[Your task] Throughout the listing below, show every line in which "Stop" occurs.

--

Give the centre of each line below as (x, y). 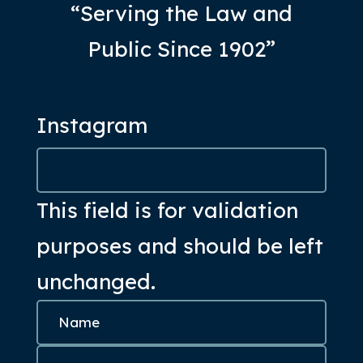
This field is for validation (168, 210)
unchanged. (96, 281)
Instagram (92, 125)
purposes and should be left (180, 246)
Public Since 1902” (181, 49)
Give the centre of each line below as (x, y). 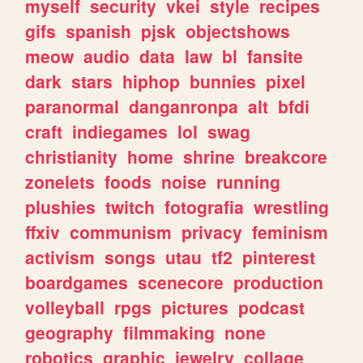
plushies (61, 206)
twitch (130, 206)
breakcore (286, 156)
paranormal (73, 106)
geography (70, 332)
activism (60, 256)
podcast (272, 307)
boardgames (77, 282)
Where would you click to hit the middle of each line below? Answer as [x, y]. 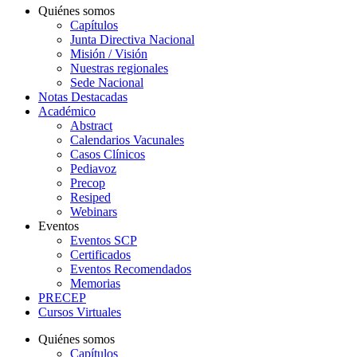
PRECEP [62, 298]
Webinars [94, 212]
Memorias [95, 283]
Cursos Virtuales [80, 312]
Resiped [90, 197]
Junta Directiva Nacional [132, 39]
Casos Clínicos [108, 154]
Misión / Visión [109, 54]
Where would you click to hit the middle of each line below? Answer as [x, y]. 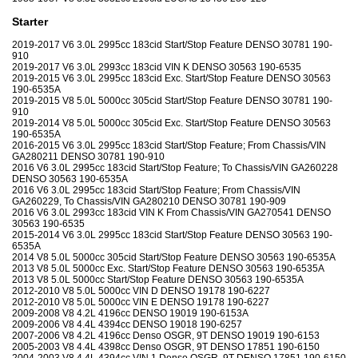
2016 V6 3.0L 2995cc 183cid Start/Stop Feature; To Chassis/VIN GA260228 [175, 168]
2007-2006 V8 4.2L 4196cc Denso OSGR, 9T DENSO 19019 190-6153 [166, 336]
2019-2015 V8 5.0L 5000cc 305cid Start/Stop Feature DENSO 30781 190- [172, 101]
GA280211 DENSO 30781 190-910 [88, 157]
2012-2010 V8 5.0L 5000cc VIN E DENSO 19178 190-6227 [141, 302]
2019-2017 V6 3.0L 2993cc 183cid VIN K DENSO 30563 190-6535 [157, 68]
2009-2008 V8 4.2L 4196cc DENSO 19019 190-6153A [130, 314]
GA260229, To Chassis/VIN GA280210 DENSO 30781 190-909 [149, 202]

--

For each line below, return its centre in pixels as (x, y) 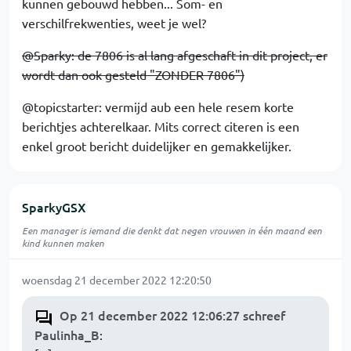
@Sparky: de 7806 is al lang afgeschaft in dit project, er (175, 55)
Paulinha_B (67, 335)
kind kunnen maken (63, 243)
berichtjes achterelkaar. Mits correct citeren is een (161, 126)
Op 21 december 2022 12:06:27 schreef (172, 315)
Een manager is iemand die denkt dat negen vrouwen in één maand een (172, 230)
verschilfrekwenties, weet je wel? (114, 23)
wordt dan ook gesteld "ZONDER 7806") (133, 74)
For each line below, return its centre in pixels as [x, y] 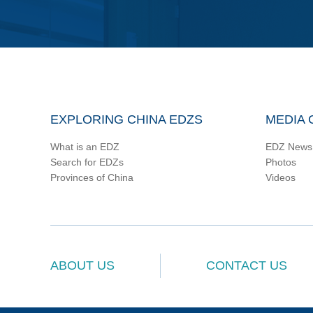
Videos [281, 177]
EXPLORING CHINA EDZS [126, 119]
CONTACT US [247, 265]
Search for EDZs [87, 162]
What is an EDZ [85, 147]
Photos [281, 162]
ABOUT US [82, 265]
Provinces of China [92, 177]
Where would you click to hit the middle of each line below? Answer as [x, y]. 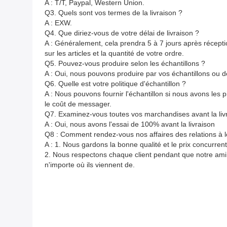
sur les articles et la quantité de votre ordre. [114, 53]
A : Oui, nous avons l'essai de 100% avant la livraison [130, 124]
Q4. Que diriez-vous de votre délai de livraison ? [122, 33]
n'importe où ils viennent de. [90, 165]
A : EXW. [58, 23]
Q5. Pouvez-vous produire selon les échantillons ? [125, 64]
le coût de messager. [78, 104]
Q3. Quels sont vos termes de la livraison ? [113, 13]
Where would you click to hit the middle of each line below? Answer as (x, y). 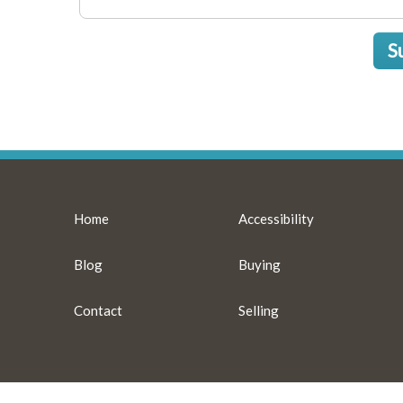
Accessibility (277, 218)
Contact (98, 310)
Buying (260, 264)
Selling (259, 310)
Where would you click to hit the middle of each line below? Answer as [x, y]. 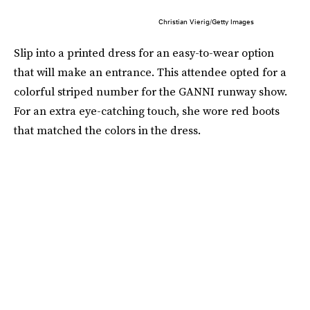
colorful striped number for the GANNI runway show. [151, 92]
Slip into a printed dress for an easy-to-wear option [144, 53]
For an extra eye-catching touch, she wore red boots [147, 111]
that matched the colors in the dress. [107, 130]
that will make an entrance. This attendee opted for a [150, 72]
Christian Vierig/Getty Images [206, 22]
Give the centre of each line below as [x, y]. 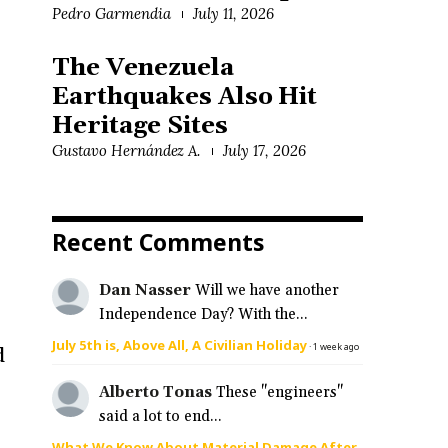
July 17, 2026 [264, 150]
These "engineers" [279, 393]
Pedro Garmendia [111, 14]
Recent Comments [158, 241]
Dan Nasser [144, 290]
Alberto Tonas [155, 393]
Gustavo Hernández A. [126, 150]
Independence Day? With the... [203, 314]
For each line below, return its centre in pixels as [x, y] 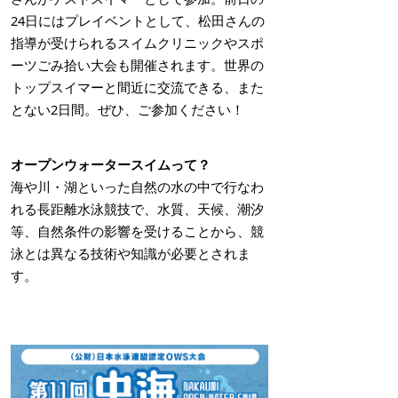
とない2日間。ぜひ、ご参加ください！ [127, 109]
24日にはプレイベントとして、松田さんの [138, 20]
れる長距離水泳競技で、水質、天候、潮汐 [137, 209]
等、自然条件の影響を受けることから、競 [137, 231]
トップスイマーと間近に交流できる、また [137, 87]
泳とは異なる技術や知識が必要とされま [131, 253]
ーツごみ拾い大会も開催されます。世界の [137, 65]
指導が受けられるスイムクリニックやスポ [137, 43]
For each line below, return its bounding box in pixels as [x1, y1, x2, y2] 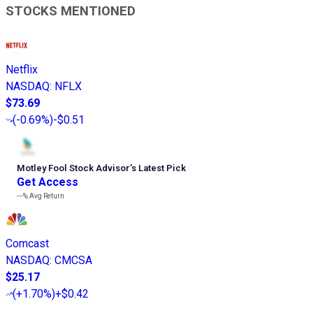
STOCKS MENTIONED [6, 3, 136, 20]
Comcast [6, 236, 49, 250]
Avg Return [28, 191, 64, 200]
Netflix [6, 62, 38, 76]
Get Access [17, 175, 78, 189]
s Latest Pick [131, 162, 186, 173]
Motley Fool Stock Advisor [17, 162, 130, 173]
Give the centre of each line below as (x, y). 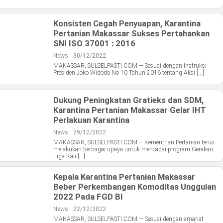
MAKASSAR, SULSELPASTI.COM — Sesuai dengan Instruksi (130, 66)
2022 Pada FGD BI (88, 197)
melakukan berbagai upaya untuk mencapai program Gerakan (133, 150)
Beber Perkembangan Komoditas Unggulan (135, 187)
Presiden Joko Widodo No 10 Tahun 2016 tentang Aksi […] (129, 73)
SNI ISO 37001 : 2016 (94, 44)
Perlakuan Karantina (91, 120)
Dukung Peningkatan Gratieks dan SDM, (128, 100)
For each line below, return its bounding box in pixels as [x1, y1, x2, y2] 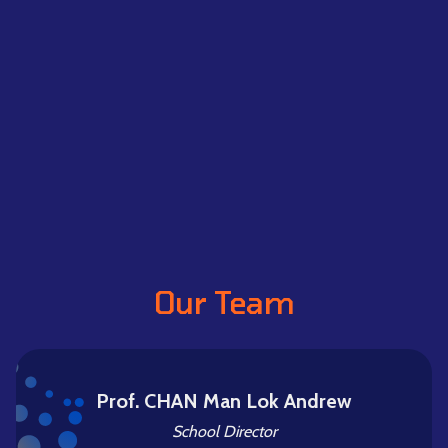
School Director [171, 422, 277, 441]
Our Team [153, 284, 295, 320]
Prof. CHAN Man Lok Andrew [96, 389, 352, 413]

--

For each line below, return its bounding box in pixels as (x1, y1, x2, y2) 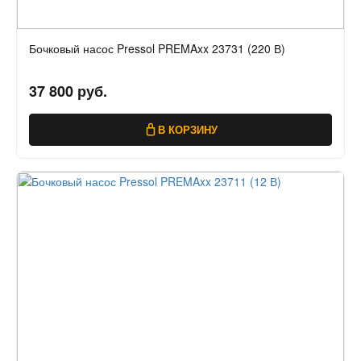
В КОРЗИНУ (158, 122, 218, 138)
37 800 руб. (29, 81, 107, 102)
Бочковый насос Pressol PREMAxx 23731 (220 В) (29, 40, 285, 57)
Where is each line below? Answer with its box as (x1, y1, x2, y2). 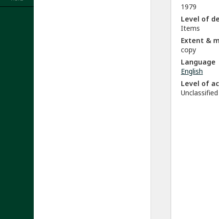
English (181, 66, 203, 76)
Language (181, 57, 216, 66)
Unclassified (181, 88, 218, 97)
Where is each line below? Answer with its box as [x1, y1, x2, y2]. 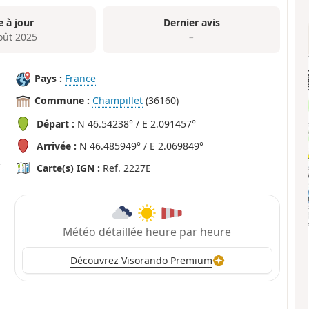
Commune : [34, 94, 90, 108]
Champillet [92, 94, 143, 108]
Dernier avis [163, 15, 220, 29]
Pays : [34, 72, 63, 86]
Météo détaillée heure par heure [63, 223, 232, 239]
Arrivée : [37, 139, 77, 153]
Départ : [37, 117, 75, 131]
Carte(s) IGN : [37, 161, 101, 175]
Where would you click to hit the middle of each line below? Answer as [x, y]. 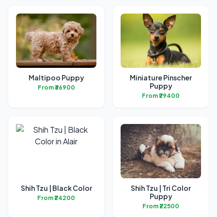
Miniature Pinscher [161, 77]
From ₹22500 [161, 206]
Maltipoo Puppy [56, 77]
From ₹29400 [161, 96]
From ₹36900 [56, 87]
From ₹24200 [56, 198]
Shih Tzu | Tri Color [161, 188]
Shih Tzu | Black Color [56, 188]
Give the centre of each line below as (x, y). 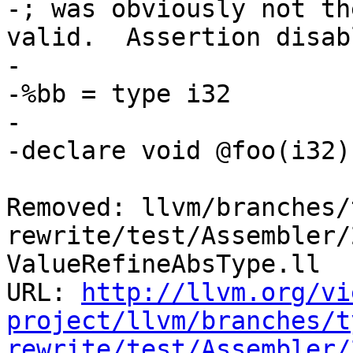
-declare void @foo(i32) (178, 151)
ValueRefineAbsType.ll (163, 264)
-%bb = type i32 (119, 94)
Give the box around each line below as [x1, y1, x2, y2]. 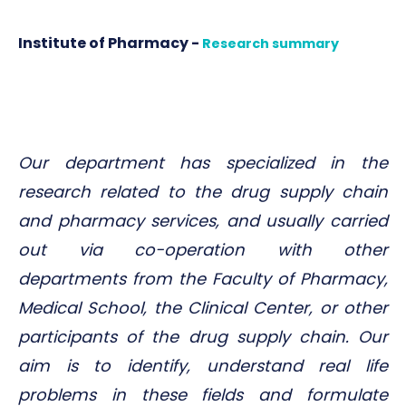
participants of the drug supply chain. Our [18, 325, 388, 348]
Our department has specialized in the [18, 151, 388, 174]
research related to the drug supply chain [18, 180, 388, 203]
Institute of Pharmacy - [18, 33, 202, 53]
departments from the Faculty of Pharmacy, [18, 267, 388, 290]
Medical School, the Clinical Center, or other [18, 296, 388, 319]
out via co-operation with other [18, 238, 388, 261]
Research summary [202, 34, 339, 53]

--

[Solution for this task]
2016 V6 3.0L 2995cc 183cid Start/Stop Feature; To Chassis/VIN GA260228 [175, 168]
2019-2015 V8 5.0L 5000cc 305cid Start/Stop Feature DENSO 30781 190- [172, 101]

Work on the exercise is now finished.